ABOUT THIS EXERCISE:
The lines wanted run from the first one below through the one with "Recent research has". Return them exactly.

SUPPLIED INFORMATION:

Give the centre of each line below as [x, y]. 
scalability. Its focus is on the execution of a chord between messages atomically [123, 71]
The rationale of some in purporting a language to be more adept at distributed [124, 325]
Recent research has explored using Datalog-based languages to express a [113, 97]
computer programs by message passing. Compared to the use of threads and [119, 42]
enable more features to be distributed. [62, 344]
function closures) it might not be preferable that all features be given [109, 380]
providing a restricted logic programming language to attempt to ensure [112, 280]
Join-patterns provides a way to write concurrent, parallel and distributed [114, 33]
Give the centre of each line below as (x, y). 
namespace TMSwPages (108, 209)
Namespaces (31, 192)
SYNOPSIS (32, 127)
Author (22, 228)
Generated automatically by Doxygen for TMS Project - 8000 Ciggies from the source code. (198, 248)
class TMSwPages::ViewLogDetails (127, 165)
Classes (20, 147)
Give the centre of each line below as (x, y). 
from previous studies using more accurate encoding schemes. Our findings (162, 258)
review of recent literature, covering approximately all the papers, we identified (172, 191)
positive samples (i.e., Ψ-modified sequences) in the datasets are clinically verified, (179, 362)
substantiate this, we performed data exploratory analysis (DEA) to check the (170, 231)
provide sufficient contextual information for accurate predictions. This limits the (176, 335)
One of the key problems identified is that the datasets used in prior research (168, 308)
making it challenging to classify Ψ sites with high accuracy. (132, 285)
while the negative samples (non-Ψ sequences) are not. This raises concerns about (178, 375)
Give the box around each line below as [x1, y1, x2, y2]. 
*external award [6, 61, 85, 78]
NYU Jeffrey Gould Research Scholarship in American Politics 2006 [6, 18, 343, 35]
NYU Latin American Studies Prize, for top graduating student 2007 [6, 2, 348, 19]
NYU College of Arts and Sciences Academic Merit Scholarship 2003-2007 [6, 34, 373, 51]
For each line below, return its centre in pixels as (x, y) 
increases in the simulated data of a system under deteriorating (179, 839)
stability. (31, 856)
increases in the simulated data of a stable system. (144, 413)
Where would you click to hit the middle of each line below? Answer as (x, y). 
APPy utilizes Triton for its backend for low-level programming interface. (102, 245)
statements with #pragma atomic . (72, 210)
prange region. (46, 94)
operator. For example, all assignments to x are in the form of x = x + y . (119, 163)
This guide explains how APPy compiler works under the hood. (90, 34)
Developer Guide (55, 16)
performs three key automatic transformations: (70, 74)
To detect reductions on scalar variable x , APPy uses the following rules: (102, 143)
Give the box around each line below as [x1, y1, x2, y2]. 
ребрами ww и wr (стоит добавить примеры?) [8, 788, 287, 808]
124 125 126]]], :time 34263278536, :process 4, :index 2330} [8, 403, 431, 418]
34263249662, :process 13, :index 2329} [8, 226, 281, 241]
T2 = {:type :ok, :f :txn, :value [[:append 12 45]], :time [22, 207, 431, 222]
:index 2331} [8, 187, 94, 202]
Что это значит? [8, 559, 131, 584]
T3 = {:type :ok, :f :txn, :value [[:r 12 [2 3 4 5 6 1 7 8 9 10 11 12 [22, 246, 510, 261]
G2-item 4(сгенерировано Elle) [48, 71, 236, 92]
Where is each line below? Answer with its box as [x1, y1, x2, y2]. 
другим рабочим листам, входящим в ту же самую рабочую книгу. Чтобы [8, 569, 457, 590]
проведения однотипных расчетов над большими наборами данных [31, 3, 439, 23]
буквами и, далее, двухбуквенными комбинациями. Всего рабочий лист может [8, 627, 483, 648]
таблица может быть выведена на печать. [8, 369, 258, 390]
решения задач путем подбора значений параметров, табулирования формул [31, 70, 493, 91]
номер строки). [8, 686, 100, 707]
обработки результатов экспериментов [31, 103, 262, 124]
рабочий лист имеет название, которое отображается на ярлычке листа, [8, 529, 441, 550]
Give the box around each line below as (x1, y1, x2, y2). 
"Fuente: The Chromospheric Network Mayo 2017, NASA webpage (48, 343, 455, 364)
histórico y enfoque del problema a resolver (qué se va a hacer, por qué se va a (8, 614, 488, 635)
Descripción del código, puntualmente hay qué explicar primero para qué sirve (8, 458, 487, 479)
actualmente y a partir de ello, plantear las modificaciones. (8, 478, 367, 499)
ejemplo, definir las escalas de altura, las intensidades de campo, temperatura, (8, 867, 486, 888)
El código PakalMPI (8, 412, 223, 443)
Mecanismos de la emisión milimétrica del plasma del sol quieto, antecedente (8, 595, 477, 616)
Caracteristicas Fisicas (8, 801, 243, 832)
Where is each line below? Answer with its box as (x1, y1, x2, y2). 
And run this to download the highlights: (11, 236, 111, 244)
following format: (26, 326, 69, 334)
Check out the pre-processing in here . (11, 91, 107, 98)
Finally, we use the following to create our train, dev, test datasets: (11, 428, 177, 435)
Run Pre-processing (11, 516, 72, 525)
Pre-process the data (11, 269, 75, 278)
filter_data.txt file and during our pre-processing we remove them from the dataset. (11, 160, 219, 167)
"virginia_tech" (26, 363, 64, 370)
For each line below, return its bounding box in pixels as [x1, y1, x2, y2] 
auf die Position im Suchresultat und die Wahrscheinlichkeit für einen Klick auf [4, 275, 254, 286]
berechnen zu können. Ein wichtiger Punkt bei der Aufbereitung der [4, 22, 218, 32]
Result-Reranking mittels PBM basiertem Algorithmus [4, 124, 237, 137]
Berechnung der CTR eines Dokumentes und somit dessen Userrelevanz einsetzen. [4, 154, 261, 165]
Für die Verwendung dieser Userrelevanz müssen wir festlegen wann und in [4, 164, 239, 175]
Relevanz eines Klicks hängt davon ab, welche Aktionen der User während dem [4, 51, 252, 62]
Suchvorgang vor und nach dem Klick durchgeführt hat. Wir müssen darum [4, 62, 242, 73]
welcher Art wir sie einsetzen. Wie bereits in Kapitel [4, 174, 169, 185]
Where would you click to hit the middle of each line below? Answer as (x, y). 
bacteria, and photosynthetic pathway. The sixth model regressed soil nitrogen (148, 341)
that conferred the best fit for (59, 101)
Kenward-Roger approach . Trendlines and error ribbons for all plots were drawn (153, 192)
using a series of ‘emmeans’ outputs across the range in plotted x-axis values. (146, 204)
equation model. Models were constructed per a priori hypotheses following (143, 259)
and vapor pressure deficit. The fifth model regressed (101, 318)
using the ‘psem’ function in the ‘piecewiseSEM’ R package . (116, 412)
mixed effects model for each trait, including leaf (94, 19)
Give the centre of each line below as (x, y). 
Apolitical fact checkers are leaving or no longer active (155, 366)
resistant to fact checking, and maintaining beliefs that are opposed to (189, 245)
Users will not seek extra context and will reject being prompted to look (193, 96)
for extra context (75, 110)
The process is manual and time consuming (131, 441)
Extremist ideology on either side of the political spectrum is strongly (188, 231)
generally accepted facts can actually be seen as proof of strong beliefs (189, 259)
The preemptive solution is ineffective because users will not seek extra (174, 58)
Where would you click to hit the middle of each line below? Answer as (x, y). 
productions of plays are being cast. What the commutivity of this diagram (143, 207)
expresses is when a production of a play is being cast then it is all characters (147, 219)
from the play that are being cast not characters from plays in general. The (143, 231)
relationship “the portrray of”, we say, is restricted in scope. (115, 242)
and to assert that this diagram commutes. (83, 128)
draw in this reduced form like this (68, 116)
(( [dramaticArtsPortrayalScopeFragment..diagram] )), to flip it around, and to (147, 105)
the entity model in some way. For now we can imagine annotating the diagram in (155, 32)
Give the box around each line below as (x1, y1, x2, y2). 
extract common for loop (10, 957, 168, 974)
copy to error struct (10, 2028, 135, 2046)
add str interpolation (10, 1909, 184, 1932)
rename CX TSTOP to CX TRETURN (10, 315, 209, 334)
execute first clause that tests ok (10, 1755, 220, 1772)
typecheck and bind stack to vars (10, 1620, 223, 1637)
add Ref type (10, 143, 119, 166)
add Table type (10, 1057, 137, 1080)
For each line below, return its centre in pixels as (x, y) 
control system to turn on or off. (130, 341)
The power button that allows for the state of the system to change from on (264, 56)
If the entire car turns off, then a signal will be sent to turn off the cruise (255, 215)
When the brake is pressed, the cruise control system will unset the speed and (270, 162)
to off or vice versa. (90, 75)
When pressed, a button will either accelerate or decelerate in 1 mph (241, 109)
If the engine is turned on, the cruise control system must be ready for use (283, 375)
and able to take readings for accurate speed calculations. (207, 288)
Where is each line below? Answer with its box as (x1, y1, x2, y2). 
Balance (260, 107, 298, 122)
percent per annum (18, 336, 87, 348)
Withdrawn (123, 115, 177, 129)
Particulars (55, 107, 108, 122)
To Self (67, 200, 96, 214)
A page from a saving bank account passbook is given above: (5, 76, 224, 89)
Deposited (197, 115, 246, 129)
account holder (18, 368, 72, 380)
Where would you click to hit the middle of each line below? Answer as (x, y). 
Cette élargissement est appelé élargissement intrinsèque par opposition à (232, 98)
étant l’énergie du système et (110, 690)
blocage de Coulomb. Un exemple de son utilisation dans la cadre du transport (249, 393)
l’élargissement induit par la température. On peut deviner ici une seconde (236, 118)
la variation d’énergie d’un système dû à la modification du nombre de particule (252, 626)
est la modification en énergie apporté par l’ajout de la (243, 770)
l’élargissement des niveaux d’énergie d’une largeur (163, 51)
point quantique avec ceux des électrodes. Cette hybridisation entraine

WORKED SOLUTION:
Give the centre of each line below as [x, y]. 
scalability. Its focus is on the execution of a chord between messages atomically [123, 71]
The rationale of some in purporting a language to be more adept at distributed [124, 325]
Recent research has explored using Datalog-based languages to express a [113, 97]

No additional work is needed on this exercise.